Merujuk pada aturan tersebut, KKP akan menerbitkan Sertifikat Kelaikan Kapal Perikanan (SKKP) kepada kapal jika sudah memenuhi persyaratan kelaikan kapal perikanan. Sertifikat juga akan terbit, jika pemeriksaan yang dilakukan atas kesejahteraan awak kapal perikanan juga memenuhi standar layak.
“Itu meliputi fasilitas mencuci, bak mandi atau pancuran air, kamar mandi dan wastafel, ruang makan, dan perlengkapan keselamatan AKP,” ujarnya.
Baca juga : Tanpa Perlindungan Penuh, Nasib Awak Kapal Perikanan Semakin Terpuruk
Namun sayang, Miftachul Choir menyebut kalau SKKP masih belum menjadi kewajiban pemilik kapal untuk melakukan operasi penangkapan ikan. Juga, SKKP tidak terintegrasi dengan Standar Laik Operasi (SLO) yang diterbitkan oleh KKP merujuk kepada sesuai Permen KP Nomor 23 Tahun 2021 tentang Standar Laik Operasi dan Sistem Pemantauan Kapal Perikanan.
SLO sendiri adalah surat keterangan yang menyatakan bahwa kapal perikanan telah memenuhi persyaratan administrasi dan kelayakan teknis untuk melakukan kegiatan perikanan. Sebelum SLO terbit, nakhoda, pemilik kapal perikanan, operator kapal perikanan, atau penanggung jawab perusahaan perikanan yang akan melakukan kegiatan perikanan harus melaporkan rencana keberangkatan kapal perikanan kepada pengawas perikanan.

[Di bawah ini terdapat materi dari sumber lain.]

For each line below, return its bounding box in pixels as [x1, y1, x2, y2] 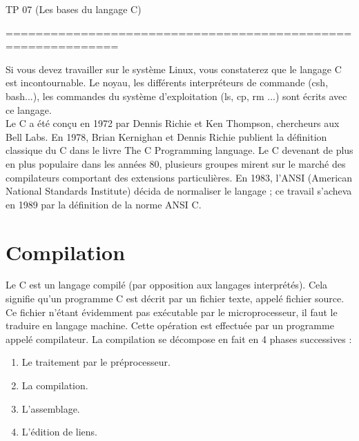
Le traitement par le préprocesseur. [21, 355, 171, 369]
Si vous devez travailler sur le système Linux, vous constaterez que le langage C [6, 61, 342, 76]
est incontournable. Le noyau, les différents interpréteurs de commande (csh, [6, 75, 329, 90]
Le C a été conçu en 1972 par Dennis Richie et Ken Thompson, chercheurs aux [6, 116, 340, 130]
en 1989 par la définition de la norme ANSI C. [6, 197, 202, 211]
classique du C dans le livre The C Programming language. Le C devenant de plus [6, 143, 353, 157]
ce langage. [6, 102, 52, 117]
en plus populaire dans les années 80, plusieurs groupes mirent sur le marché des [6, 156, 346, 170]
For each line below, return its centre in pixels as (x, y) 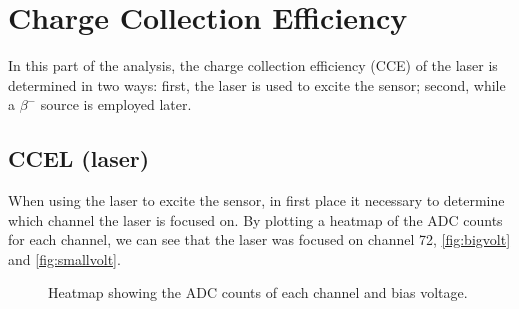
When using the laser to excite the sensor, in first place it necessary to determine (256, 200)
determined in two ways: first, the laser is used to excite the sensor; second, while (257, 84)
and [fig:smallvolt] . (64, 258)
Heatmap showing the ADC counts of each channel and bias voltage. (258, 292)
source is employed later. (116, 104)
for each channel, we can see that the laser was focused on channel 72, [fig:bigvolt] (259, 239)
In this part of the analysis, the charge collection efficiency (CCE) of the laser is (253, 65)
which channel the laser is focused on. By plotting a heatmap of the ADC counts (255, 219)
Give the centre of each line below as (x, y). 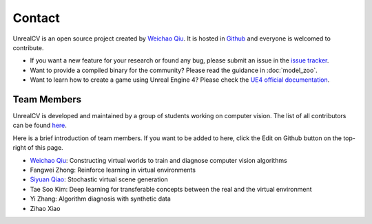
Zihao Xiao (45, 208)
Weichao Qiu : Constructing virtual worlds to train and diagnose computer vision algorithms (158, 160)
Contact (36, 18)
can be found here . (40, 125)
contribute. (28, 47)
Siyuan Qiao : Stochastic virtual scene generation (99, 179)
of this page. (45, 148)
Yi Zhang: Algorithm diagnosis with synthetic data (101, 199)

Belum adanya status wajib pada SKKP untuk kapal perikanan Indonesia, dan ketiadaan integrasi dengan SLO, membuat kapal perikanan yang masih memiliki kondisi kesehatan, sanitasi, dan kondisi tinggal yang buruk, diperbolehkan untuk tetap berangkat berlayar untuk menangkap ikan.
“Hal itu karena tidak adanya pengecekan secara menyeluruh,” tuturnya.
Kewajiban Inspeksi
Tanpa ada kewajiban untuk memeriksa fasilitas kesehatan dan sanitasi setiap keberangkatan, Miftachul menyebut kalau kondisi kapal perikanan hanya dapat diketahui melalui inspeksi pengawas kapal perikanan yang dilakukan oleh KKP dan Kementerian Ketenagakerjaan. Cara itu dilakukan di Bitung, Sulawesi Utara, dan Jakarta pada Juli dan Agustus 2024.

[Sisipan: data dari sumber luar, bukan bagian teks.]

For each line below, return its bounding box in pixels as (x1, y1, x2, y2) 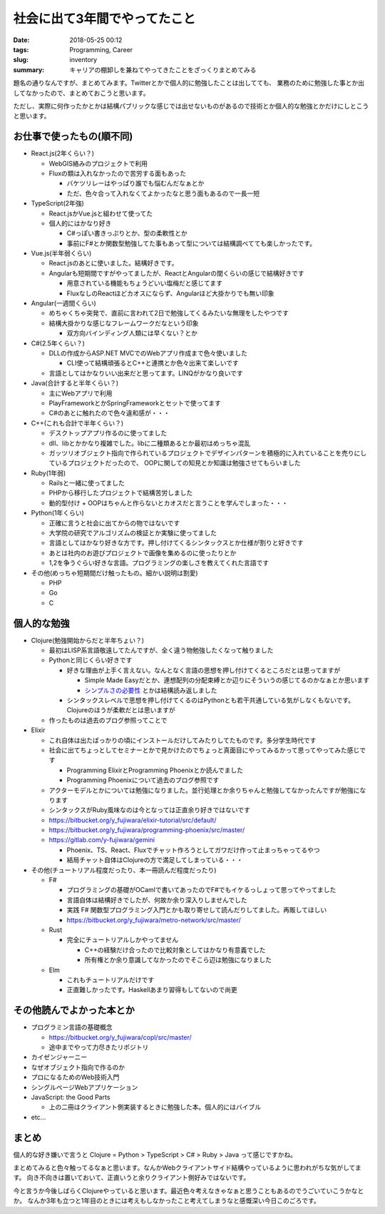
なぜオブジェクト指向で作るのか (31, 1063, 125, 1071)
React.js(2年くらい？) (31, 149, 95, 158)
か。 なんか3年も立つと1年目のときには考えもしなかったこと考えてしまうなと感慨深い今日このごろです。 (13, 1196, 320, 1205)
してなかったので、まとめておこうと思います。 (13, 88, 150, 97)
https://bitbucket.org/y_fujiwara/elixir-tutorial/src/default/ (48, 816, 217, 824)
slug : (13, 56, 29, 64)
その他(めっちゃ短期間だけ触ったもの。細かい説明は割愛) (31, 568, 199, 577)
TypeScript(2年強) (31, 199, 85, 208)
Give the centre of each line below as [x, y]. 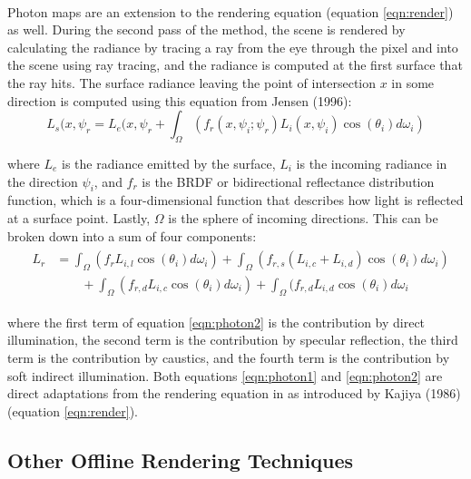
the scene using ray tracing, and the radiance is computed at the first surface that [235, 65]
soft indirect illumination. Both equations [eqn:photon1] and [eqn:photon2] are [225, 375]
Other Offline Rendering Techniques [181, 459]
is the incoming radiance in [372, 163]
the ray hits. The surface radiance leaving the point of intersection [191, 82]
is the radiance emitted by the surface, [169, 163]
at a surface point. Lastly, [79, 217]
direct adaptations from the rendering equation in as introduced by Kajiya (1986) [234, 393]
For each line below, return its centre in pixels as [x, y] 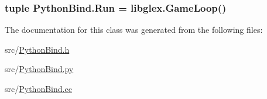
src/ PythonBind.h [37, 49]
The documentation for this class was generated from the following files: [134, 30]
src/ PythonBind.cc [38, 88]
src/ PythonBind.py [39, 69]
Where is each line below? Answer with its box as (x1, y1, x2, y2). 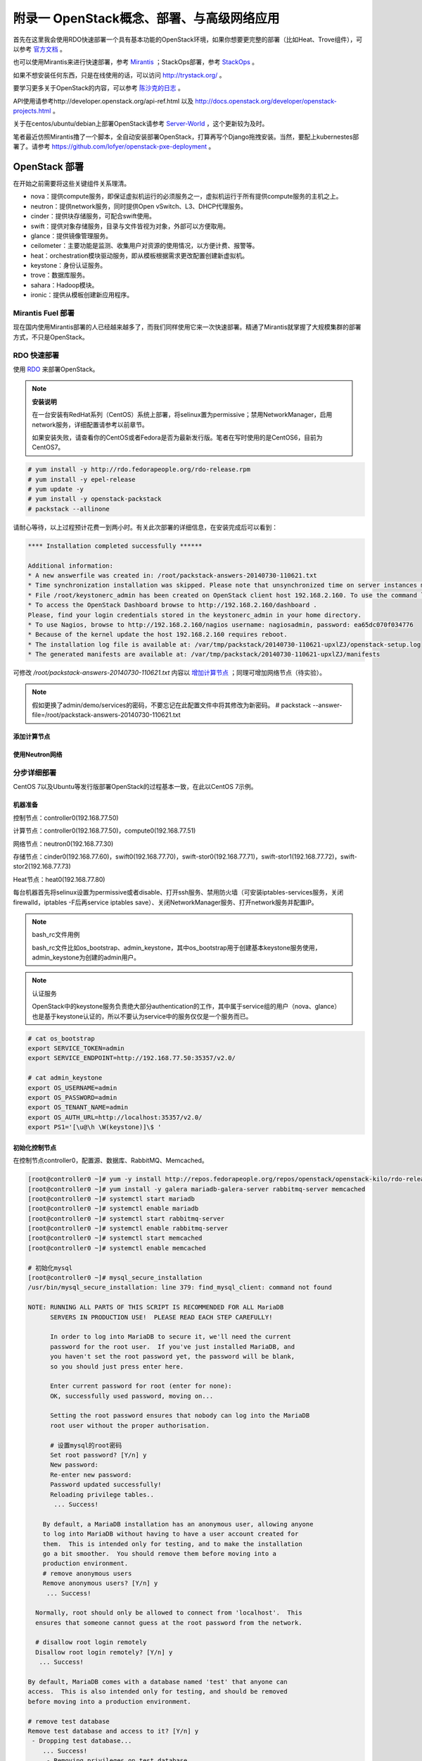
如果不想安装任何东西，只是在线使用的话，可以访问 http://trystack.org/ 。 (13, 70, 226, 79)
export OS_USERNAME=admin (27, 1083, 117, 1092)
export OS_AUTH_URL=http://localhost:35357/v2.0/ (27, 1113, 203, 1121)
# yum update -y (27, 485, 84, 493)
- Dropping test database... (32, 1737, 132, 1745)
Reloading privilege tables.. (50, 1491, 155, 1498)
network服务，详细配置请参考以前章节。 (32, 420, 148, 429)
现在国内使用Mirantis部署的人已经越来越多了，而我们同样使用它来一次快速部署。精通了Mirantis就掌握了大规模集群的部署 (13, 323, 362, 331)
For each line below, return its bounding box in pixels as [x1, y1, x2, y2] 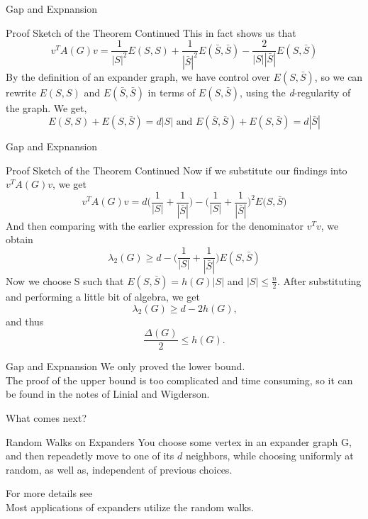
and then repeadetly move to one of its [6, 448, 174, 463]
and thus [6, 313, 44, 328]
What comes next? [6, 411, 87, 425]
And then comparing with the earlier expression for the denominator [6, 218, 304, 233]
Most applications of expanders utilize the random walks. [6, 499, 255, 514]
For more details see [6, 486, 93, 501]
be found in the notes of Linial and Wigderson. [6, 386, 210, 401]
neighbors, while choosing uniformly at [185, 448, 354, 463]

Namun demikian, dia mengingatkan walau inspeksi bersama bisa dilakukan kapan saja dan di mana saja, upaya tersebut nyatanya tidak berlangsung sepanjang tahun. Tetapi, inspeksi bersama hanya sesekali dilakukan dan juga belum ada regulasi yang mengatur secara permanen tentang kewajiban melaksanakan inspeksi kapal perikanan.
Fakta-fakta di atas sudah seharusnya menjadi perhatian khusus bagi Pemerintah Indonesia, karena mulai 1 Januari 2025 akan menjalankan kebijakan prioritas KKP bernama Penangkapan Ikan Terukur (PIT) berbasis kuota yang menjadi bagian dari program besar ekonomi biru.
Selain itu, Pemerintah juga dinilai perlu untuk memberikan perhatian khusus kepada AKP sebagai pihak yang paling bekerja keras untuk bekerja di atas kapal perikanan, dan melakukan penangkapan ikan di dengan kondisi di bawah tekanan, serta kondisi kerja yang buruk.
Agar nasib AKP bisa mendapatkan perhatian dan lebih baik, DFW Indonesia mendorong pemerintah untuk menuntut pertanggungjawaban pemilik KM Sri Mariana atas meninggalnya enam AKP selama melakukan operasi penangkapan.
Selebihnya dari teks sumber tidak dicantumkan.